WHAT IS NEEDED
Nothing outside the range below should be printed. Output exactly the lines from the line with "спостережуваному зображенню (51, 131)" to the line with "pozo de Jacob [42, 189]", both included.

┄┄┄┄┄┄┄┄┄┄┄┄┄┄┄┄┄┄┄┄

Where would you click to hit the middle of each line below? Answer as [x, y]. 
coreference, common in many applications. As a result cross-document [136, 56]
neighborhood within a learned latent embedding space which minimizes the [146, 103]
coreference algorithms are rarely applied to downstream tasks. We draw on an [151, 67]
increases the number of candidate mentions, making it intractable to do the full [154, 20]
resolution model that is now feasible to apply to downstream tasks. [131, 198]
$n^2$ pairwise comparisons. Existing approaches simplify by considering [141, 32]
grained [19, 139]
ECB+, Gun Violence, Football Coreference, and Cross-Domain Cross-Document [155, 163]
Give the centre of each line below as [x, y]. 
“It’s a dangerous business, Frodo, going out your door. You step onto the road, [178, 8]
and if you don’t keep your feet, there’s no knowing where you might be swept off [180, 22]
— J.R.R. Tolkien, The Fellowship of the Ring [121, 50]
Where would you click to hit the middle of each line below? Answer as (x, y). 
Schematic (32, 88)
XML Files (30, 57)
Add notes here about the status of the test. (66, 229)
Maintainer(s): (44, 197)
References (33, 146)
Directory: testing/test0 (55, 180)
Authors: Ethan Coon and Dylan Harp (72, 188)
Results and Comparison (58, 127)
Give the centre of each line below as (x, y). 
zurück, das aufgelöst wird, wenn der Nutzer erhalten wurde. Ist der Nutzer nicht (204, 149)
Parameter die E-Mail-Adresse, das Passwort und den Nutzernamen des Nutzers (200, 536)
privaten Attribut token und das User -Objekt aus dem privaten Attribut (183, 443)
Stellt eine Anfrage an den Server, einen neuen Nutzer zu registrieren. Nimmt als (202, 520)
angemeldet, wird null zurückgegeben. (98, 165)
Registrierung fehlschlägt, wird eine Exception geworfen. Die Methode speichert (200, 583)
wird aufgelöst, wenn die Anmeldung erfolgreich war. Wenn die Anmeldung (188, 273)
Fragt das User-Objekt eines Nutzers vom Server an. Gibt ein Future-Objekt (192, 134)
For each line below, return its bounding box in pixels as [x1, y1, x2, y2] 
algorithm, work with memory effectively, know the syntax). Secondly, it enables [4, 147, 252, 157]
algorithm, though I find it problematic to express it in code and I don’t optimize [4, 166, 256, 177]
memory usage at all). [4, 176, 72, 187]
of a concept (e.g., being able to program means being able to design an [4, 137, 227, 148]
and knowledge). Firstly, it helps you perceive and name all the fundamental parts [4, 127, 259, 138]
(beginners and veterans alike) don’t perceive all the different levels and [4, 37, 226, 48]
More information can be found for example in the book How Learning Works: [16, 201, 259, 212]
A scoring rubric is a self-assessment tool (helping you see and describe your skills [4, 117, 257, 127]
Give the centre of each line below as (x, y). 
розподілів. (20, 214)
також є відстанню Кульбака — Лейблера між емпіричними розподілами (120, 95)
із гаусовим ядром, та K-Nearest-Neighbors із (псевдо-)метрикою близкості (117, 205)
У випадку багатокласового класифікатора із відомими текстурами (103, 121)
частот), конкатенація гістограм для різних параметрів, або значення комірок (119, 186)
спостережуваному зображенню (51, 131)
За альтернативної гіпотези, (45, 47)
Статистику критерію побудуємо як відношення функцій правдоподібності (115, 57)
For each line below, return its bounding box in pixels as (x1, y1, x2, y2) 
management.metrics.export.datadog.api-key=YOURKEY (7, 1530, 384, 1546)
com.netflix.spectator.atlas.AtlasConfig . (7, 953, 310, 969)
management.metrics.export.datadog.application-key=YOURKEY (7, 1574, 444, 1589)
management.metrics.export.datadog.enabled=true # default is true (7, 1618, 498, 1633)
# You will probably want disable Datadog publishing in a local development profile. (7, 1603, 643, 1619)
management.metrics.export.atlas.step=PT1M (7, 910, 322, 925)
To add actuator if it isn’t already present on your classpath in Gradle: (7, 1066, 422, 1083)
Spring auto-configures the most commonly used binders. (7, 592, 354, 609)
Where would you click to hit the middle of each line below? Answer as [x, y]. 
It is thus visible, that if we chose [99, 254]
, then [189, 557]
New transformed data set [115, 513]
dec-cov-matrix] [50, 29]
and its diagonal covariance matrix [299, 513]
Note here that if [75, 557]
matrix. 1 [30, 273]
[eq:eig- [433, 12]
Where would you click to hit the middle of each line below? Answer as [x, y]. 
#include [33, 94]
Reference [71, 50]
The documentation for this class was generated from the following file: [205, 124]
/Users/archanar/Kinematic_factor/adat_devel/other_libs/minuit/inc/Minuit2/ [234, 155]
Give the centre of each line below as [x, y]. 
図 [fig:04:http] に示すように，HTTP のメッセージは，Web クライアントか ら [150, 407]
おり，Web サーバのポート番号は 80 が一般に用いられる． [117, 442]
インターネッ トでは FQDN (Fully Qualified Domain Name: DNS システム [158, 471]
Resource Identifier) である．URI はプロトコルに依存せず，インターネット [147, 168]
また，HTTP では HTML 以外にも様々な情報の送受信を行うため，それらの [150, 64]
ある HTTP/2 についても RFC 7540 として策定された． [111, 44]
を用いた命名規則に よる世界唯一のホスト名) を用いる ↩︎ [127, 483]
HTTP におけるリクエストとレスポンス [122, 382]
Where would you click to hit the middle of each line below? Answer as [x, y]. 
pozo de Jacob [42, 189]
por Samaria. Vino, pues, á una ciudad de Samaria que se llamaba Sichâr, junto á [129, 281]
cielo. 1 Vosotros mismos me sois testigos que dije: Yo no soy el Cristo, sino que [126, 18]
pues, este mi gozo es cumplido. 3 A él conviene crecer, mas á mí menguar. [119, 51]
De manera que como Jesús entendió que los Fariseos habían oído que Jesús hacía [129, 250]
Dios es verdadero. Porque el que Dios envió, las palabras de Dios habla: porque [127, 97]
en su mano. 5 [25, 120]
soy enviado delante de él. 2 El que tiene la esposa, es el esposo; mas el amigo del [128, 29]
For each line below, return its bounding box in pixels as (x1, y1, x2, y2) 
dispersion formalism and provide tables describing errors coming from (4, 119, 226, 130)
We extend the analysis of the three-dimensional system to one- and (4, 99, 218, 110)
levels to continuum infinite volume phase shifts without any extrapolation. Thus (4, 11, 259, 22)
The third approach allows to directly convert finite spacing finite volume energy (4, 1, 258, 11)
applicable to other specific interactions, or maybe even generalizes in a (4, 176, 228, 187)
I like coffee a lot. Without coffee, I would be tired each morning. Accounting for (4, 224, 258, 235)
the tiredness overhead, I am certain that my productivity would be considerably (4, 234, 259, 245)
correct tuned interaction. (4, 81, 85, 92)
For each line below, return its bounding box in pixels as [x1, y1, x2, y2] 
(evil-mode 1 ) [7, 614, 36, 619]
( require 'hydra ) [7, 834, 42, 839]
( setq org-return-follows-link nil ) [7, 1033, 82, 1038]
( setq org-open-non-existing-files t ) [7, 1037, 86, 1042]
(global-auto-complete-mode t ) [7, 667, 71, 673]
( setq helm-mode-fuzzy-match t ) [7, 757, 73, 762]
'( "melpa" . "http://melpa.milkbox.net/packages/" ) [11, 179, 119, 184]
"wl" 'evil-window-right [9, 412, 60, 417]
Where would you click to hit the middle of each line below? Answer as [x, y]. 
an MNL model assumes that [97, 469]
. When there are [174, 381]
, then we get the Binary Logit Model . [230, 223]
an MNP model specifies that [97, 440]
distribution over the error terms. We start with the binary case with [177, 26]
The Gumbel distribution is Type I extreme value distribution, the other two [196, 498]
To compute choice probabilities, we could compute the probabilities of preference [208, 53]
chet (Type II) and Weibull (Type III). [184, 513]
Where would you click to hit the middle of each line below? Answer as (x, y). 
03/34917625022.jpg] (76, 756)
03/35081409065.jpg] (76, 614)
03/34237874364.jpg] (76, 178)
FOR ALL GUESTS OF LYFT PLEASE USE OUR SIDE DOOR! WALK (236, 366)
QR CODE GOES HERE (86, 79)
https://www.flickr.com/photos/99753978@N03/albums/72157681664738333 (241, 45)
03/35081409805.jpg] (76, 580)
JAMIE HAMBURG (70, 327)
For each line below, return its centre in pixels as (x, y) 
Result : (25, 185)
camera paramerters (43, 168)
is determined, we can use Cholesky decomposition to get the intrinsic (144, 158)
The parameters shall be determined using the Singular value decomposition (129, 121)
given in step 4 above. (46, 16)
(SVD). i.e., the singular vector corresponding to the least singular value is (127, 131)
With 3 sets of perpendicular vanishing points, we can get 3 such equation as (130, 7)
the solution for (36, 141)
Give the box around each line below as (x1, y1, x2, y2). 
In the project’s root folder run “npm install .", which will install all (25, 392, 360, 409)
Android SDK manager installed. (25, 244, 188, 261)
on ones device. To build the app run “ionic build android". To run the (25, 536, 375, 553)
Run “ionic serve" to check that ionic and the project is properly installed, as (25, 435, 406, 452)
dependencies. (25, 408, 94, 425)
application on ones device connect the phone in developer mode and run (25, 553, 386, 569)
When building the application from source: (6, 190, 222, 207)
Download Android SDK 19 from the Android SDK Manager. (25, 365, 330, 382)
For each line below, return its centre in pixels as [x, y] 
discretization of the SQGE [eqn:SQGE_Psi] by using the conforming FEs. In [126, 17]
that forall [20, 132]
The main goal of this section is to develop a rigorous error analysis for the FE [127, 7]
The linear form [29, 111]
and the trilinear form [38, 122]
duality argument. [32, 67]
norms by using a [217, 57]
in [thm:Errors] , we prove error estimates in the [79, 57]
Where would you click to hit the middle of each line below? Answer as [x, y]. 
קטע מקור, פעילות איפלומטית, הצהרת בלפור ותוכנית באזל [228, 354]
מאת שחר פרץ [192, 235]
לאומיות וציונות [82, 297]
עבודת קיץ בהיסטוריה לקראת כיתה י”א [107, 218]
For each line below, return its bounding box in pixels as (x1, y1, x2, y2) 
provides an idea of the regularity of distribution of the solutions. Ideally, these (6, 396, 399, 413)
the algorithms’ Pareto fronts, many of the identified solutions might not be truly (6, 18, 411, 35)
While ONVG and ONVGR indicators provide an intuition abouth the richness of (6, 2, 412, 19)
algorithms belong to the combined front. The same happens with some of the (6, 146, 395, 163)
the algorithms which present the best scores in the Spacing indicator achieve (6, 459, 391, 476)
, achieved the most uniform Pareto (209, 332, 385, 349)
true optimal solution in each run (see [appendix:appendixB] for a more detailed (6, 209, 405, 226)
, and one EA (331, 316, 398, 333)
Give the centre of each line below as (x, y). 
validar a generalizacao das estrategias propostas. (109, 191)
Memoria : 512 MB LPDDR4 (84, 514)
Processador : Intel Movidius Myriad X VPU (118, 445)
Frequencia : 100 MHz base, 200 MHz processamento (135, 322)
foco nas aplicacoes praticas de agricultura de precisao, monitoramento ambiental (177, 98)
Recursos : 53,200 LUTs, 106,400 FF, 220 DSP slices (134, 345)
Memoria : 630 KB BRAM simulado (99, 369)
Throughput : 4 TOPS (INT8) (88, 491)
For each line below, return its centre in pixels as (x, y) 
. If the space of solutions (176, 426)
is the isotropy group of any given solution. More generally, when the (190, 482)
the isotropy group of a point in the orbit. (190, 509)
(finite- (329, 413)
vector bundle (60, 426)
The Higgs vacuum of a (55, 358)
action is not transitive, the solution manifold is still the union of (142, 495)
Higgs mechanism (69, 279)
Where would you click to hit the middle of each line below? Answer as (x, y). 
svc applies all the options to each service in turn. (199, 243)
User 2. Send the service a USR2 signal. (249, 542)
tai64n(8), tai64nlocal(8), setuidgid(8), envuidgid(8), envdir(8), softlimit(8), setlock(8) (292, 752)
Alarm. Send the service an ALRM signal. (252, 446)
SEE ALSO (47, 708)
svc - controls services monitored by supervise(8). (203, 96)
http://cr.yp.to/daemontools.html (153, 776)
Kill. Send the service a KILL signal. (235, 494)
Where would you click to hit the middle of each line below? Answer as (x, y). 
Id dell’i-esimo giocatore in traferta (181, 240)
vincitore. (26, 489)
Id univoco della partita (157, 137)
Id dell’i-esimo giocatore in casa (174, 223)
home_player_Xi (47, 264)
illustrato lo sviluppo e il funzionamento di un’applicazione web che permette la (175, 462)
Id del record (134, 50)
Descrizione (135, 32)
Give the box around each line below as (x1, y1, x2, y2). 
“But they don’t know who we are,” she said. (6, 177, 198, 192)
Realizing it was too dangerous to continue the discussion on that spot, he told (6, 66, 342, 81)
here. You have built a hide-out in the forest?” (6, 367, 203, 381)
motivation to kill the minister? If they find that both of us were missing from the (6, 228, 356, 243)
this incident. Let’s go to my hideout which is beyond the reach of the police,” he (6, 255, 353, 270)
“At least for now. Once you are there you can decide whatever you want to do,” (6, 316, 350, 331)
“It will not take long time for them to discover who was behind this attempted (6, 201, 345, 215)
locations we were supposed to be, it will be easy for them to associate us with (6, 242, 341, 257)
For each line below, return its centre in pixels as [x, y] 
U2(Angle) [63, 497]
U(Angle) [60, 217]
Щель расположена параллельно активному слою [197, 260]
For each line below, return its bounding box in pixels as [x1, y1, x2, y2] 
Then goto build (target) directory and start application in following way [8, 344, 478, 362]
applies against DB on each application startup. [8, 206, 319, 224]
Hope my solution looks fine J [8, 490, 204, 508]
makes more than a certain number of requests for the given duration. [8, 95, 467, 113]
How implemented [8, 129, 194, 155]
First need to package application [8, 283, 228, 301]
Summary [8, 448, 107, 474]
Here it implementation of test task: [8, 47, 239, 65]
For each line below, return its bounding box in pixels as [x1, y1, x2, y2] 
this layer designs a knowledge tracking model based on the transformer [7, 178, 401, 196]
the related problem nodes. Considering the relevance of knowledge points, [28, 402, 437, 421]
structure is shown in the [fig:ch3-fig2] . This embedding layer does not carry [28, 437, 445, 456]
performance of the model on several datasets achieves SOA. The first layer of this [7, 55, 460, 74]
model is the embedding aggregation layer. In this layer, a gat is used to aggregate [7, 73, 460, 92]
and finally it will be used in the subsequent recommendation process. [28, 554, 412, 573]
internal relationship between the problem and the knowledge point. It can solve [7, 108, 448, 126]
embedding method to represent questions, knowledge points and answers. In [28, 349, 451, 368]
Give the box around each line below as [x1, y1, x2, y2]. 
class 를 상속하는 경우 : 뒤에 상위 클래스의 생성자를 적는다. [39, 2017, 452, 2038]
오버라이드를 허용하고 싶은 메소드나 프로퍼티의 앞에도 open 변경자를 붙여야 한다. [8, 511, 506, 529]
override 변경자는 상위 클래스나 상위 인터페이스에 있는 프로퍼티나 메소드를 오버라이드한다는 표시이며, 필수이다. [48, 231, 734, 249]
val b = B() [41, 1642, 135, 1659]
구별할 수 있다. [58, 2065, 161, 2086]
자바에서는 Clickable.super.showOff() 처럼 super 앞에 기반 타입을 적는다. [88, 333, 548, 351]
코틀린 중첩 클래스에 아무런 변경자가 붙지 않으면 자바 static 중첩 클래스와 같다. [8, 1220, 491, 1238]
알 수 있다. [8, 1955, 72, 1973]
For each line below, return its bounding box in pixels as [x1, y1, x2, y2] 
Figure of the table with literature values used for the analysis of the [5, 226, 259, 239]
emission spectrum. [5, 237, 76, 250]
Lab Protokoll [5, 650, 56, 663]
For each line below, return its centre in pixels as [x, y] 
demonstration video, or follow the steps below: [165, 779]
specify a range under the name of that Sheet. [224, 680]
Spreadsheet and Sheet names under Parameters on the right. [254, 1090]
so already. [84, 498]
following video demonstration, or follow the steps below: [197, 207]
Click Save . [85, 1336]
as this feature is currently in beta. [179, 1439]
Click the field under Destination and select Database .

┄┄┄┄┄┄┄┄┄┄┄┄┄┄┄┄┄┄┄┄

WRITTEN ANSWER
спостережуваному зображенню (51, 131)
За альтернативної гіпотези, (45, 47)
Статистику критерію побудуємо як відношення функцій правдоподібності (115, 57)
For each line below, return its bounding box in pixels as (x1, y1, x2, y2) 
management.metrics.export.datadog.api-key=YOURKEY (7, 1530, 384, 1546)
com.netflix.spectator.atlas.AtlasConfig . (7, 953, 310, 969)
management.metrics.export.datadog.application-key=YOURKEY (7, 1574, 444, 1589)
management.metrics.export.datadog.enabled=true # default is true (7, 1618, 498, 1633)
# You will probably want disable Datadog publishing in a local development profile. (7, 1603, 643, 1619)
management.metrics.export.atlas.step=PT1M (7, 910, 322, 925)
To add actuator if it isn’t already present on your classpath in Gradle: (7, 1066, 422, 1083)
Spring auto-configures the most commonly used binders. (7, 592, 354, 609)
Where would you click to hit the middle of each line below? Answer as [x, y]. 
It is thus visible, that if we chose [99, 254]
, then [189, 557]
New transformed data set [115, 513]
dec-cov-matrix] [50, 29]
and its diagonal covariance matrix [299, 513]
Note here that if [75, 557]
matrix. 1 [30, 273]
[eq:eig- [433, 12]
Where would you click to hit the middle of each line below? Answer as [x, y]. 
#include [33, 94]
Reference [71, 50]
The documentation for this class was generated from the following file: [205, 124]
/Users/archanar/Kinematic_factor/adat_devel/other_libs/minuit/inc/Minuit2/ [234, 155]
Give the centre of each line below as [x, y]. 
図 [fig:04:http] に示すように，HTTP のメッセージは，Web クライアントか ら [150, 407]
おり，Web サーバのポート番号は 80 が一般に用いられる． [117, 442]
インターネッ トでは FQDN (Fully Qualified Domain Name: DNS システム [158, 471]
Resource Identifier) である．URI はプロトコルに依存せず，インターネット [147, 168]
また，HTTP では HTML 以外にも様々な情報の送受信を行うため，それらの [150, 64]
ある HTTP/2 についても RFC 7540 として策定された． [111, 44]
を用いた命名規則に よる世界唯一のホスト名) を用いる ↩︎ [127, 483]
HTTP におけるリクエストとレスポンス [122, 382]
Where would you click to hit the middle of each line below? Answer as [x, y]. 
pozo de Jacob [42, 189]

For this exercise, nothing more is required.